Example: format all columns ending in _date (case-insensitive)

qsv datefmt '/(?i)_date$/' transactions.csv > transactions_iso.csv

Example: ISO week number for weekly reporting

qsv datefmt 'Created Date' --formatstr '%V' --new-column iso_week NYC_311.csv

See also: /docs/help/datefmt.md, chrono strftime specifiers, Recipe: Date Enrichment.

replace

Regex find-and-replace. Multithreaded with an index. Applies to each field individually.

Example: redact emails from a public release

qsv replace '[a-zA-Z0-9._%+-]+@[a-zA-Z0-9.-]+\.[a-zA-Z]{2,}' '<EMAIL>' raw.csv > public.csv

Example: normalize phone formats

qsv replace '\((\d{3})\)\s*(\d{3})-(\d{4})' '$1-$2-$3' contacts.csv > normalized.csv

Example: case-insensitive cleanup of "N/A" sentinels into empty cells

qsv replace -i '^(N/A|NA|null|none|-)$' '' messy.csv > cleaned.csv

See also: /docs/help/replace.md, search, apply operations regex_replace.

pseudo

Deterministic pseudonymization: the same input value always gets the same identifier, even across rows.

Example: replace customer names with stable IDs for analytics export

qsv pseudo 'Customer Name' \
  --start 1000 --increment 1 \
  --formatstr 'CUST-{}' \
  transactions.csv > pseudonymized.csv

Mary → CUST-1000, John → CUST-1001, Mary again → CUST-1000 (same ID).

Example: pseudonymize multiple columns

qsv pseudo 'Patient ID' --formatstr 'PT-{}' raw.csv \
  | qsv pseudo 'Provider' --formatstr 'PRV-{}' > deidentified.csv

For irreversible (one-way) hashing, see blake3.

See also: /docs/help/pseudo.md, enum, blake3, Cookbook → Clean & Normalize.

fill

Fill empty values. Forward-fill (default), first-value-fill, backfill, or constant default. Optional --groupby scopes the fill within group boundaries.

Example: forward-fill a sparse "Region" column inside each "Country" group

qsv fill --groupby Country Region wcp.csv > filled.csv

Example: replace all empty Population cells with 0

qsv fill --default 0 Population wcp.csv > zerofilled.csv

Example: backfill missing dates from the first valid value

qsv fill --backfill 'Open Date' events.csv > backfilled.csv

See also: /docs/help/fill.md, apply, Recipe: Clean & Normalize.

enum

Add a column of incremental numbers, UUIDs, or a constant value.

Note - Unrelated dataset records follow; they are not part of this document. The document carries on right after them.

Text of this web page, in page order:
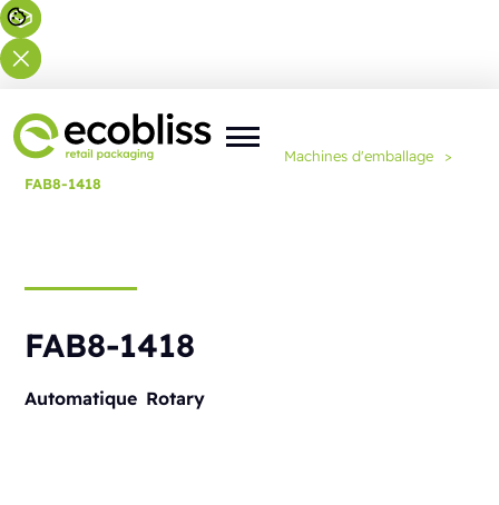
Vous êtes ici : Accueil Machines d'emballage
>
FAB8-1418
FAB8-1418
Automatique Rotary
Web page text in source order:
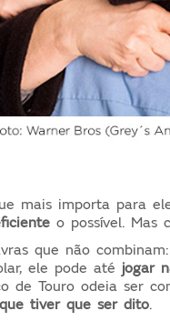
mais importa para
o possível. Mas
que não
ele pode até jogar
de Touro odeia ser
tiver que ser dito.
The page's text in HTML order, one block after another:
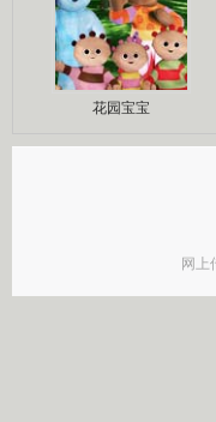
花园宝宝
网上
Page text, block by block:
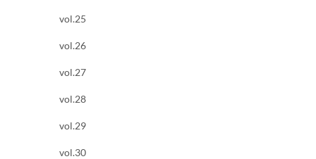
vol.25
vol.26
vol.27
vol.28
vol.29
vol.30
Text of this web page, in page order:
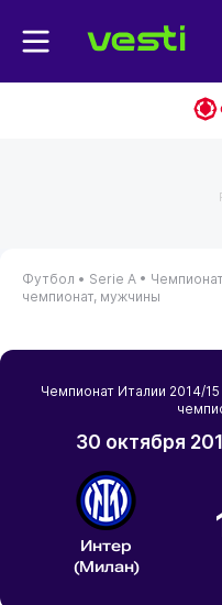
Футбол • Serie A •
чемпионат, мужчины
Чемпионат Италии 2014/
30 октября
Интер
(Милан)
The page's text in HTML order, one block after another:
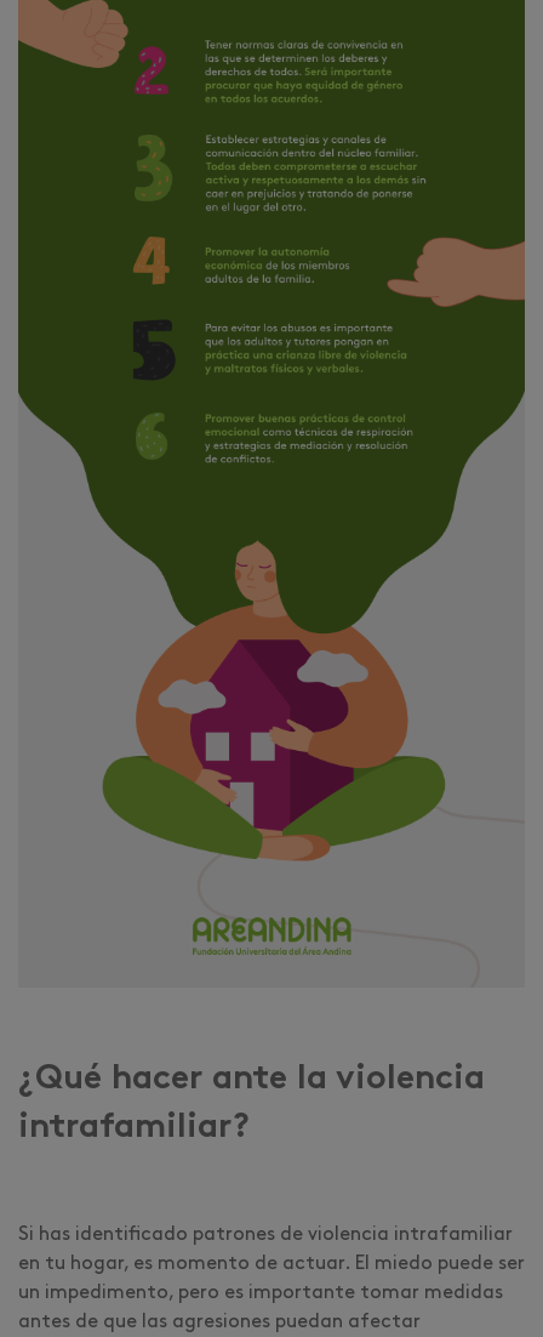
¿Qué hacer ante la violencia
intrafamiliar?
Si has identificado patrones de violencia intrafamiliar
en tu hogar, es momento de actuar. El miedo puede ser
un impedimento, pero es importante tomar medidas
antes de que las agresiones puedan afectar
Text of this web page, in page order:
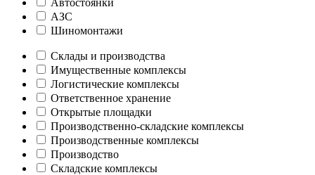
АЗС
Шиномонтажи
Склады и производства
Имущественные комплексы
Логистические комплексы
Ответственное хранение
Открытые площадки
Производственно-складские комплексы
Производственные комплексы
Производство
Складские комплексы
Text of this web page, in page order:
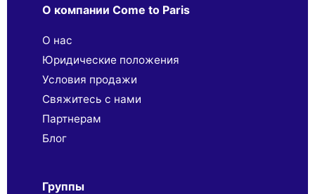
О компании Come to Paris
О нас
Юридические положения
Условия продажи
Свяжитесь с нами
Партнерaм
Блог
Группы
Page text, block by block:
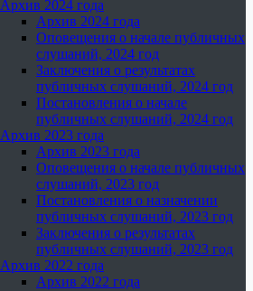
Архив 2024 года
Архив 2024 года
Оповещения о начале публичных
слушаний, 2024 год
Заключения о результатах
публичных слушаний, 2024 год
Постановления о начале
публичных слушаний, 2024 год
Архив 2023 года
Архив 2023 года
Оповещения о начале публичных
слушаний, 2023 год
Постановления о назначении
публичных слушаний, 2023 год
Заключения о результатах
публичных слушаний, 2023 год
Архив 2022 года
Архив 2022 года
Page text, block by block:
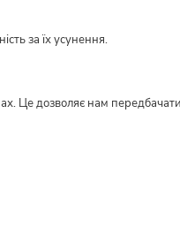
за їх усунення.
Це дозволяє нам передбачати
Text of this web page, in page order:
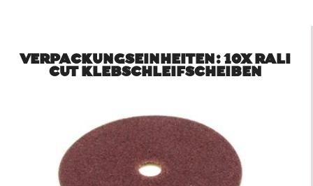
VERPACKUNGSEINHEITEN: 10X RALI
CUT KLEBSCHLEIFSCHEIBEN
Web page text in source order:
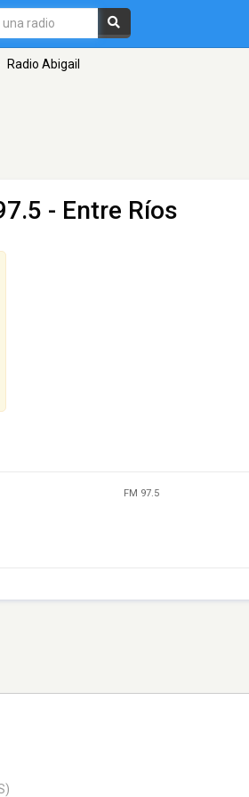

Also can copy an existing column.

Example: add a UUID v7 (time-ordered) to NYC 311 rows for downstream joins

qsv enum --uuid7 --new-column row_id NYC_311_SR_2010-2020-sample-1M.csv > with_id.csv

Example: tag every row with a constant "import_batch" identifier

qsv enum --constant 'batch-2024-12-01' --new-column batch raw.csv > tagged.csv

Example: duplicate a column for a downstream tool that wants both raw and normalized

qsv enum --copy 'Email' --new-column email_raw \
  contacts.csv \
  | qsv apply operations lower 'Email' > normalized.csv

See also: /docs/help/enum.md, pseudo, blake3.

explode

Split a column with multi-valued cells into multiple rows.

Example: a CKAN dataset's "Tags" field is |-delimited

# tags column: "energy|renewable|solar"
qsv explode Tags '|' datasets.csv > one_tag_per_row.csv

After exploding, you can run frequency Tags to see the tag distribution.

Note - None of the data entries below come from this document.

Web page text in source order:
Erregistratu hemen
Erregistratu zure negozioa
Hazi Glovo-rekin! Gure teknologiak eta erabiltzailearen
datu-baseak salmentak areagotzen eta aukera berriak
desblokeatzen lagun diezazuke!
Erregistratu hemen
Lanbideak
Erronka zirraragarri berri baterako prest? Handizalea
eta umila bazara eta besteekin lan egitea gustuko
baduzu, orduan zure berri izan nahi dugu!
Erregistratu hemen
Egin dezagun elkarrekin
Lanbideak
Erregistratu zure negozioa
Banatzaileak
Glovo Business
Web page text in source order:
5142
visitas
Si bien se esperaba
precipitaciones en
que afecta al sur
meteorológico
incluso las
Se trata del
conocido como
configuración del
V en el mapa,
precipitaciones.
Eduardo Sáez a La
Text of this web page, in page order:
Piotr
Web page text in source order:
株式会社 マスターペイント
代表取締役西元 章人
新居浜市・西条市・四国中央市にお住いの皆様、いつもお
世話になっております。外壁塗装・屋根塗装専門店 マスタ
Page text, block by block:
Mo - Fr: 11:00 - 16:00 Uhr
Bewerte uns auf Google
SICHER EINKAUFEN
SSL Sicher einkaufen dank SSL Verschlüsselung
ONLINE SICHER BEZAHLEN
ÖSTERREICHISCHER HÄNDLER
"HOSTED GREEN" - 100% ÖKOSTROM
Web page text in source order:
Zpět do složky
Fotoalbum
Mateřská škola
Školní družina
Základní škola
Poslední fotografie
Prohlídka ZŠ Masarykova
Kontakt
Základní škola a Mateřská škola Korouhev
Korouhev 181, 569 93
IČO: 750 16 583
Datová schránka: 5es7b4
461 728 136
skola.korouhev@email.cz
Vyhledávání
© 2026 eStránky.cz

Example: explode after splitting on commas (note: needs careful quoting)

qsv explode 'Skills' ',' resumes.csv > one_skill_per_row.csv

See also: /docs/help/explode.md, implode — the inverse, frequency.

implode

Inverse of explode: collapse rows sharing a key into a single row, joining a value column with a separator. Drops all other columns by default. Use --sorted if input is already key-sorted to stream with bounded memory.

Example: rebuild a comma-separated tags column from exploded rows

qsv implode -k dataset_id -v Tag ',' exploded.csv > recombined.csv

Example: aggregate after group-wise stats

# Get a per-Country list of cities in wcp
qsv implode --sorted -k Country -v AccentCity '; ' wcp_sorted.csv > cities_by_country.csv

See also: /docs/help/implode.md, explode, sort (often a prerequisite).

transpose

Swap rows and columns. Use --multipass for large datasets that don't fit in memory. Use --long N to convert wide-format data into long-format with column-name identifiers.

Example: convert a quarterly pivot (Region × Quarter columns) into long format

qsv transpose --long 'Region' quarterly_pivot.csv > long.csv

Example: rotate a small wcp slice for inspection

qsv slice --len 1 wcp.csv | qsv transpose

See also: /docs/help/transpose.md, pivotp — the Polars-powered alternative.

cat

Concatenate CSVs by row or by column. Supports a directory or an .infile-list as input.

Example: concatenate 12 monthly NYC 311 exports

qsv cat rows nyc311-2024-*.csv -o nyc311-2024.csv

Example: same, but tag each row with its source filename

qsv cat rowskey --group fname --group-name source_file \
  nyc311-2024-*.csv -o nyc311-2024-tagged.csv

Example: a side-by-side join via column-wise concatenation (when row order matches)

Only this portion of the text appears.